Data provided
____________________
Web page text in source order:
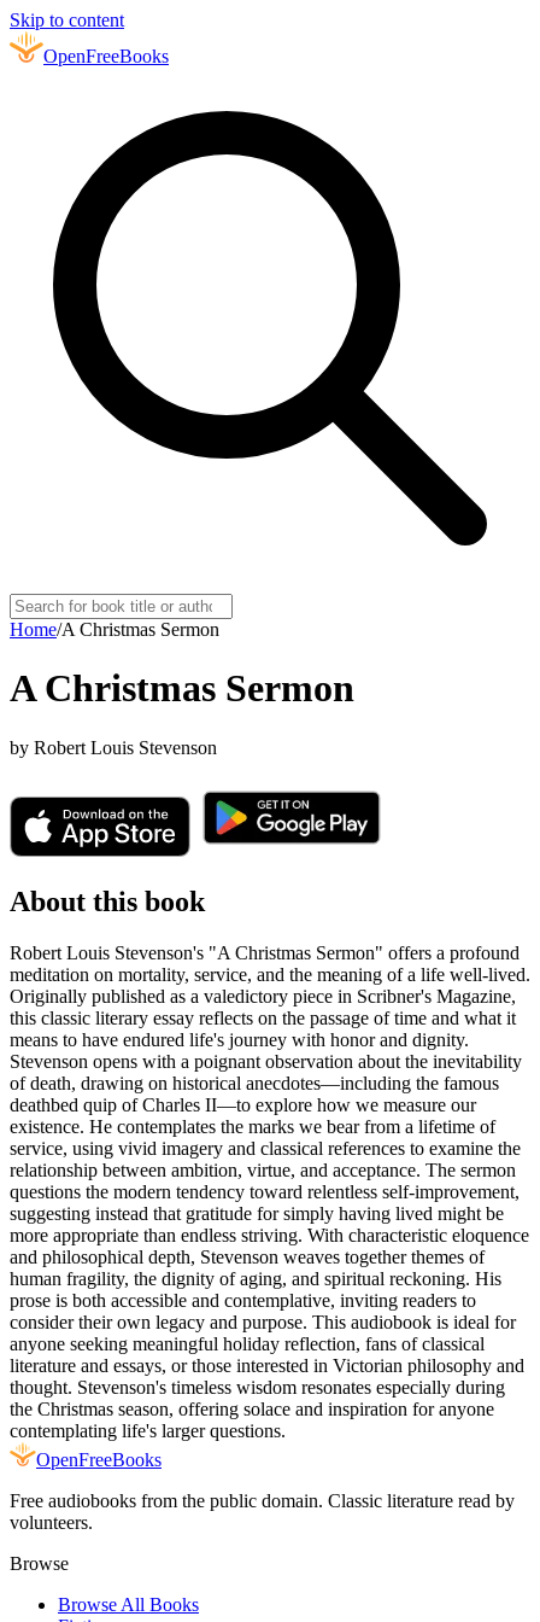
Skip to content
OpenFreeBooks
Home/A Christmas Sermon
A Christmas Sermon
by Robert Louis Stevenson
About this book
Robert Louis Stevenson's "A Christmas Sermon" offers a profound
meditation on mortality, service, and the meaning of a life well-lived.
Originally published as a valedictory piece in Scribner's Magazine,
this classic literary essay reflects on the passage of time and what it
means to have endured life's journey with honor and dignity.
Stevenson opens with a poignant observation about the inevitability
of death, drawing on historical anecdotes—including the famous
deathbed quip of Charles II—to explore how we measure our
existence. He contemplates the marks we bear from a lifetime of
service, using vivid imagery and classical references to examine the
relationship between ambition, virtue, and acceptance. The sermon
questions the modern tendency toward relentless self-improvement,
suggesting instead that gratitude for simply having lived might be
more appropriate than endless striving. With characteristic eloquence
and philosophical depth, Stevenson weaves together themes of
human fragility, the dignity of aging, and spiritual reckoning. His
prose is both accessible and contemplative, inviting readers to
consider their own legacy and purpose. This audiobook is ideal for
anyone seeking meaningful holiday reflection, fans of classical
literature and essays, or those interested in Victorian philosophy and
thought. Stevenson's timeless wisdom resonates especially during
the Christmas season, offering solace and inspiration for anyone
contemplating life's larger questions.
OpenFreeBooks
Free audiobooks from the public domain. Classic literature read by
volunteers.
Browse
Browse All Books
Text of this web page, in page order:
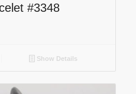
#3348
Show Details
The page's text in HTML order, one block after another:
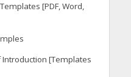
[PDF, Word,
[Templates
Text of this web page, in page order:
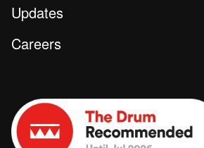
Updates
Careers
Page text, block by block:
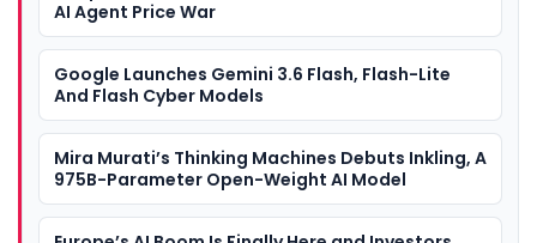
AI Agent Price War
Google Launches Gemini 3.6 Flash, Flash-Lite
And Flash Cyber Models
Mira Murati’s Thinking Machines Debuts Inkling, A
975B-Parameter Open-Weight AI Model
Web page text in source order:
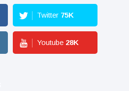
Twitter 75K
Youtube 28K
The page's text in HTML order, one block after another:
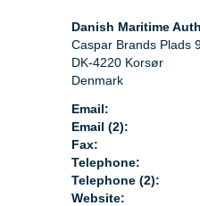
Danish Maritime
Caspar Brands Plads
DK-4220 Korsør
Denmark
Email:
Email (2):
Fax:
Telephone:
Telephone (2):
Website:
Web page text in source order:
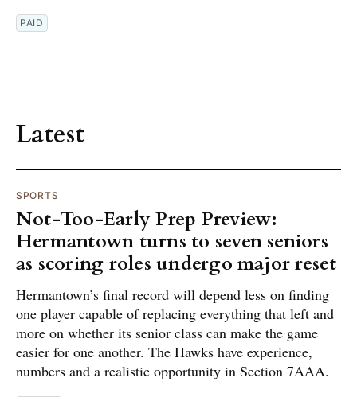
PAID
Latest
SPORTS
Not-Too-Early Prep Preview:
Hermantown turns to seven seniors
as scoring roles undergo major reset
Hermantown’s final record will depend less on finding
one player capable of replacing everything that left and
more on whether its senior class can make the game
easier for one another. The Hawks have experience,
numbers and a realistic opportunity in Section 7AAA.
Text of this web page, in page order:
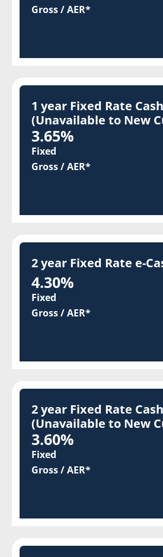
Gross / AER*
1 year Fixed Rate
(Unavailable to New
3.65%
Fixed
Gross / AER*
2 year Fixed Rate e-
4.30%
Fixed
Gross / AER*
2 year Fixed Rate
(Unavailable to New
3.60%
Fixed
Gross / AER*
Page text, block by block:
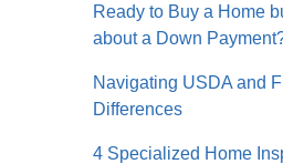
Ready to Buy a Home
about a Down
Navigating USDA and
Differences
4 Specialized Home
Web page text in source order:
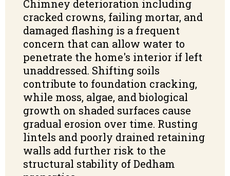
Chimney deterioration including
cracked crowns, failing mortar, and
damaged flashing is a frequent
concern that can allow water to
penetrate the home's interior if left
unaddressed. Shifting soils
contribute to foundation cracking,
while moss, algae, and biological
growth on shaded surfaces cause
gradual erosion over time. Rusting
lintels and poorly drained retaining
walls add further risk to the
structural stability of Dedham
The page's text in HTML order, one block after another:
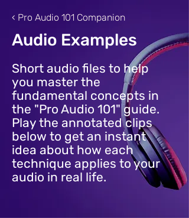
‹ Pro Audio 101 Companion
Audio Examples
Short audio files to help
you master the
fundamental concepts in
the "Pro Audio 101" guide.
Play the annotated clips
below to get an instant
idea about how each
technique applies to your
audio in real life.
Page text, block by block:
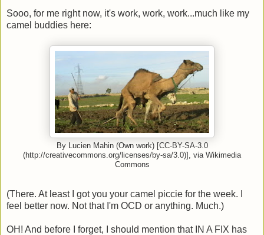
Sooo, for me right now, it's work, work, work...much like my
camel buddies here:
By Lucien Mahin (Own work) [CC-BY-SA-3.0
(http://creativecommons.org/licenses/by-sa/3.0)], via Wikimedia
Commons
(There. At least I got you your camel piccie for the week. I
feel better now. Not that I'm OCD or anything. Much.)
OH! And before I forget, I should mention that IN A FIX has
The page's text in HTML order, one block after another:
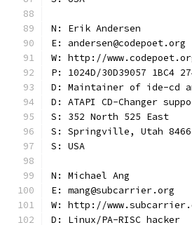
N: Erik Andersen
E: andersen@codepoet.org
W: http://
P: 1024D/30D39057 1BC4
D: Maintainer of ide-cd
D: ATAPI CD-Changer
S: 352 North 525 East
S: Springville, Utah
S: USA
N: Michael Ang
E: mang@subcarrier.org
W: http://
D: Linux/PA-RISC hacker
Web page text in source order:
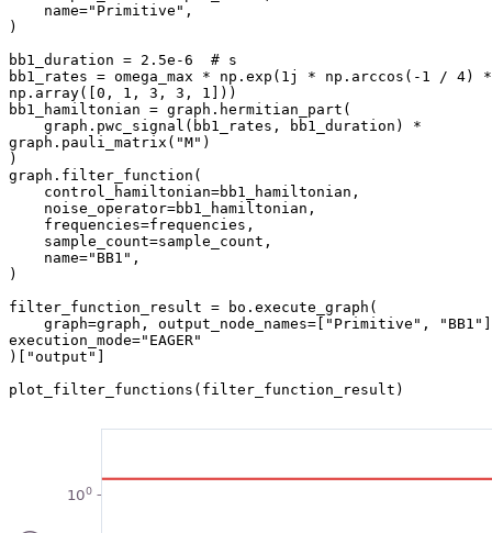
)
bb1_duration = 2.5e-6  # s
bb1_rates = omega_max * np.exp(1j * np.arccos(-1 / 4) *
np.array([0, 1, 3, 3, 1]))
bb1_hamiltonian = graph.hermitian_part(
graph.pauli_matrix("M")
)
graph.filter_function(
)
filter_function_result = bo.execute_graph(
execution_mode="EAGER"
)["output"]
plot_filter_functions(filter_function_result)
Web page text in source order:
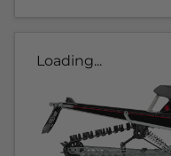
Loading...
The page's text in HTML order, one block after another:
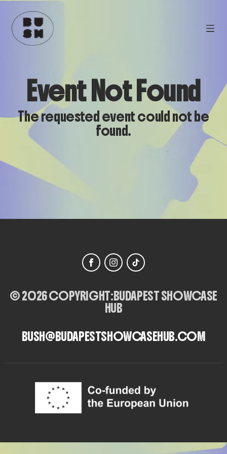
Event Not Found
The requested event could not be
found.
© 2026 COPYRIGHT:BUDAPEST SHOWCASE
HUB
BUSH@BUDAPESTSHOWCASEHUB.COM
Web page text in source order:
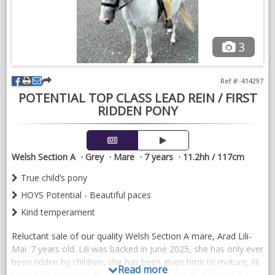
3
POTENTIAL TOP CLASS LEAD REIN / FIRST
RIDDEN PONY
Ref #: 414297
Welsh Section A Grey Mare 7 years
11.2hh / 117cm
True child’s pony
HOYS Potential - Beautiful paces
Kind temperament
Reluctant sale of our quality Welsh Section A mare, Arad Lili-
Mai. 7 years old. Lili was backed in June 2025, she has only ever
been ridden by children, she has been given time to mature, lili
Read more
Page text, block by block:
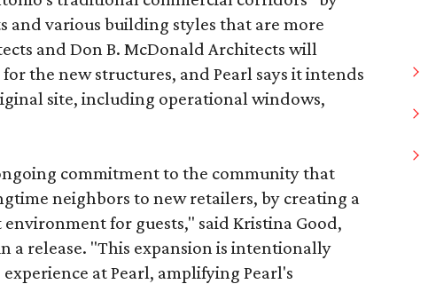
various building styles that are more
and Don B. McDonald Architects will
the new structures, and Pearl says it intends
site, including operational windows,
commitment to the community that
neighbors to new retailers, by creating a
for guests," said Kristina Good,
a release. "This expansion is intentionally
at Pearl, amplifying Pearl's
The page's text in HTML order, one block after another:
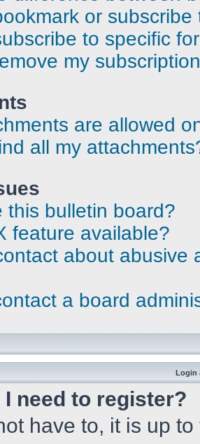
or
to specific
my
are allowed
all my
this bulletin board?
feature available?
about abusive
a board
Login
I need to register?
have to, it is up
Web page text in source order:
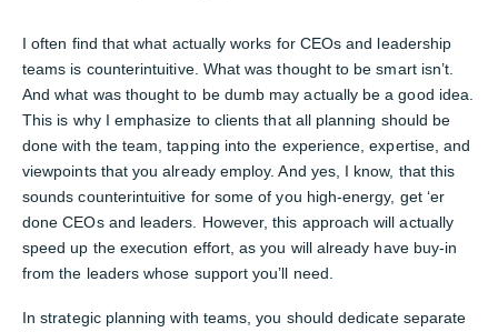
I often find that what actually works for CEOs and leadership
teams is counterintuitive. What was thought to be smart isn’t.
And what was thought to be dumb may actually be a good idea.
This is why I emphasize to clients that all planning should be
done with the team, tapping into the experience, expertise, and
viewpoints that you already employ. And yes, I know, that this
sounds counterintuitive for some of you high-energy, get ‘er
done CEOs and leaders. However, this approach will actually
speed up the execution effort, as you will already have buy-in
from the leaders whose support you’ll need.
In strategic planning with teams, you should dedicate separate
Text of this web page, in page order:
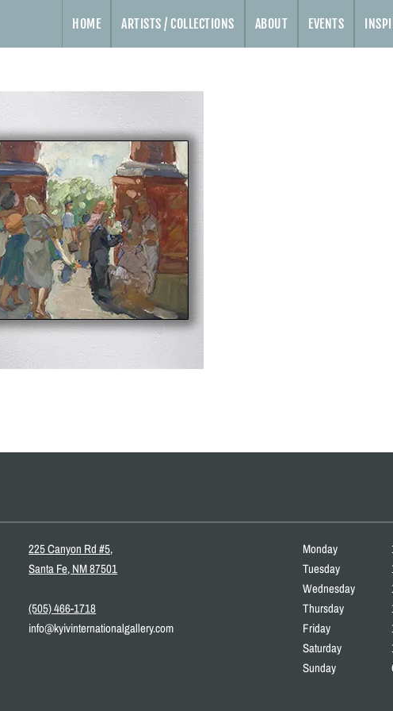
HOME ARTISTS / COLLECTIONS ABOUT EVENTS
225 Canyon Rd #5,
Santa Fe, NM 87501
(505) 466-1718
info@kyivinternationalgallery.com
Monday
Tuesday
Wednesday
Thursday
Friday
Saturday
Sunday
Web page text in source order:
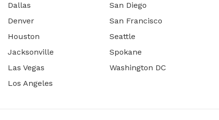
Dallas
Denver
Houston
Jacksonville
Las Vegas
Los Angeles
San Diego
San Francisco
Seattle
Spokane
Washington DC
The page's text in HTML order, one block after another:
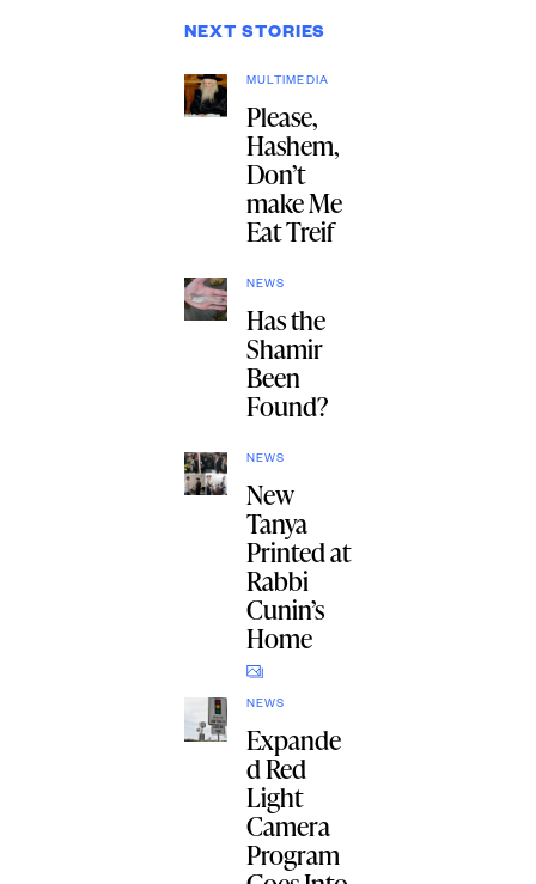
NEXT STORIES
MULTIMEDIA
Please,
Hashem,
Don’t
make Me
Eat Treif
NEWS
Has the
Shamir
Been
Found?
NEWS
New
Tanya
Printed at
Rabbi
Cunin’s
Home
NEWS
Expande
d Red
Light
Camera
Program
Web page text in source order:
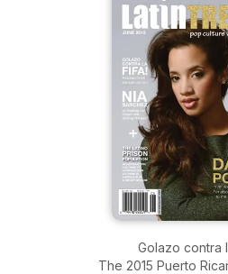
Golazo contra
The 2015 Puerto
____________________
Your objective
Retype every entry word for word, but do not carry over the pictures.

Solution below
Web page text in source order:
Skip to content
OpenFreeBooks
Home/A Christmas Sermon
A Christmas Sermon
by Robert Louis Stevenson
About this book
Robert Louis Stevenson's "A Christmas Sermon" offers a profound
meditation on mortality, service, and the meaning of a life well-lived.
Originally published as a valedictory piece in Scribner's Magazine,
this classic literary essay reflects on the passage of time and what it
means to have endured life's journey with honor and dignity.
Stevenson opens with a poignant observation about the inevitability
of death, drawing on historical anecdotes—including the famous
deathbed quip of Charles II—to explore how we measure our
existence. He contemplates the marks we bear from a lifetime of
service, using vivid imagery and classical references to examine the
relationship between ambition, virtue, and acceptance. The sermon
questions the modern tendency toward relentless self-improvement,
suggesting instead that gratitude for simply having lived might be
more appropriate than endless striving. With characteristic eloquence
and philosophical depth, Stevenson weaves together themes of
human fragility, the dignity of aging, and spiritual reckoning. His
prose is both accessible and contemplative, inviting readers to
consider their own legacy and purpose. This audiobook is ideal for
anyone seeking meaningful holiday reflection, fans of classical
literature and essays, or those interested in Victorian philosophy and
thought. Stevenson's timeless wisdom resonates especially during
the Christmas season, offering solace and inspiration for anyone
contemplating life's larger questions.
OpenFreeBooks
Free audiobooks from the public domain. Classic literature read by
volunteers.
Browse
Browse All Books
Text of this web page, in page order:
#3348
Show Details
The page's text in HTML order, one block after another:
[PDF, Word,
[Templates
Text of this web page, in page order:
Updates
Careers
Page text, block by block:
AI Agent Price War
Google Launches Gemini 3.6 Flash, Flash-Lite
And Flash Cyber Models
Mira Murati’s Thinking Machines Debuts Inkling, A
975B-Parameter Open-Weight AI Model
Web page text in source order:
Twitter 75K
Youtube 28K
The page's text in HTML order, one block after another:
Danish Maritime
Caspar Brands Plads
DK-4220 Korsør
Denmark
Email:
Email (2):
Fax:
Telephone:
Telephone (2):
Website:
Web page text in source order:
PAID
Latest
SPORTS
Not-Too-Early Prep Preview:
Hermantown turns to seven seniors
as scoring roles undergo major reset
Hermantown’s final record will depend less on finding
one player capable of replacing everything that left and
more on whether its senior class can make the game
easier for one another. The Hawks have experience,
numbers and a realistic opportunity in Section 7AAA.
Text of this web page, in page order:
Gross / AER*
1 year Fixed Rate
(Unavailable to New
3.65%
Fixed
Gross / AER*
2 year Fixed Rate e-
4.30%
Fixed
Gross / AER*
2 year Fixed Rate
(Unavailable to New
3.60%
Fixed
Gross / AER*
Page text, block by block:
Ready to Buy a Home
about a Down
Navigating USDA and
Differences
4 Specialized Home
Web page text in source order:
Chimney deterioration including
cracked crowns, failing mortar, and
damaged flashing is a frequent
concern that can allow water to
penetrate the home's interior if left
unaddressed. Shifting soils
contribute to foundation cracking,
while moss, algae, and biological
growth on shaded surfaces cause
gradual erosion over time. Rusting
lintels and poorly drained retaining
walls add further risk to the
structural stability of Dedham
The page's text in HTML order, one block after another:
‹ Pro Audio 101 Companion
Audio Examples
Short audio files to help
you master the
fundamental concepts in
the "Pro Audio 101" guide.
Play the annotated clips
below to get an instant
idea about how each
technique applies to your
audio in real life.
Page text, block by block:
Sooo, for me right now, it's work, work, work...much like my
camel buddies here:
By Lucien Mahin (Own work) [CC-BY-SA-3.0
(http://creativecommons.org/licenses/by-sa/3.0)], via Wikimedia
Commons
(There. At least I got you your camel piccie for the week. I
feel better now. Not that I'm OCD or anything. Much.)
OH! And before I forget, I should mention that IN A FIX has
The page's text in HTML order, one block after another:
N: Erik Andersen
E: andersen@codepoet.org
W: http://
P: 1024D/30D39057 1BC4
D: Maintainer of ide-cd
D: ATAPI CD-Changer
S: 352 North 525 East
S: Springville, Utah
S: USA
N: Michael Ang
E: mang@subcarrier.org
W: http://
D: Linux/PA-RISC hacker
Web page text in source order:
)
bb1_duration = 2.5e-6  # s
bb1_rates = omega_max * np.exp(1j * np.arccos(-1 / 4) *
np.array([0, 1, 3, 3, 1]))
bb1_hamiltonian = graph.hermitian_part(
graph.pauli_matrix("M")
)
graph.filter_function(
)
filter_function_result = bo.execute_graph(
execution_mode="EAGER"
)["output"]
plot_filter_functions(filter_function_result)
Web page text in source order:
Loading...
The page's text in HTML order, one block after another:
Event Not Found
The requested event could not be
found.
© 2026 COPYRIGHT:BUDAPEST SHOWCASE
HUB
BUSH@BUDAPESTSHOWCASEHUB.COM
Web page text in source order:
3
POTENTIAL TOP CLASS LEAD REIN / FIRST
RIDDEN PONY
Ref #: 414297
Welsh Section A Grey Mare 7 years
11.2hh / 117cm
True child’s pony
HOYS Potential - Beautiful paces
Kind temperament
Reluctant sale of our quality Welsh Section A mare, Arad Lili-
Mai. 7 years old. Lili was backed in June 2025, she has only ever
been ridden by children, she has been given time to mature, lili
Read more
Page text, block by block:
various building styles that are more
and Don B. McDonald Architects will
the new structures, and Pearl says it intends
site, including operational windows,
commitment to the community that
neighbors to new retailers, by creating a
for guests," said Kristina Good,
a release. "This expansion is intentionally
at Pearl, amplifying Pearl's
The page's text in HTML order, one block after another:
or
to specific
my
are allowed
all my
this bulletin board?
feature available?
about abusive
a board
Login
I need to register?
have to, it is up
Web page text in source order:
I often find that what actually works for CEOs and leadership
teams is counterintuitive. What was thought to be smart isn’t.
And what was thought to be dumb may actually be a good idea.
This is why I emphasize to clients that all planning should be
done with the team, tapping into the experience, expertise, and
viewpoints that you already employ. And yes, I know, that this
sounds counterintuitive for some of you high-energy, get ‘er
done CEOs and leaders. However, this approach will actually
speed up the execution effort, as you will already have buy-in
from the leaders whose support you’ll need.
In strategic planning with teams, you should dedicate separate
Text of this web page, in page order:
HOME ARTISTS / COLLECTIONS ABOUT EVENTS
225 Canyon Rd #5,
Santa Fe, NM 87501
(505) 466-1718
info@kyivinternationalgallery.com
Monday
Tuesday
Wednesday
Thursday
Friday
Saturday
Sunday
Web page text in source order:
Dallas
Denver
Houston
Jacksonville
Las Vegas
Los Angeles
San Diego
San Francisco
Seattle
Spokane
Washington DC
The page's text in HTML order, one block after another:
NEXT STORIES
MULTIMEDIA
Please,
Hashem,
Don’t
make Me
Eat Treif
NEWS
Has the
Shamir
Been
Found?
NEWS
New
Tanya
Printed at
Rabbi
Cunin’s
Home
NEWS
Expande
d Red
Light
Camera
Program
Web page text in source order:
Golazo contra
The 2015 Puerto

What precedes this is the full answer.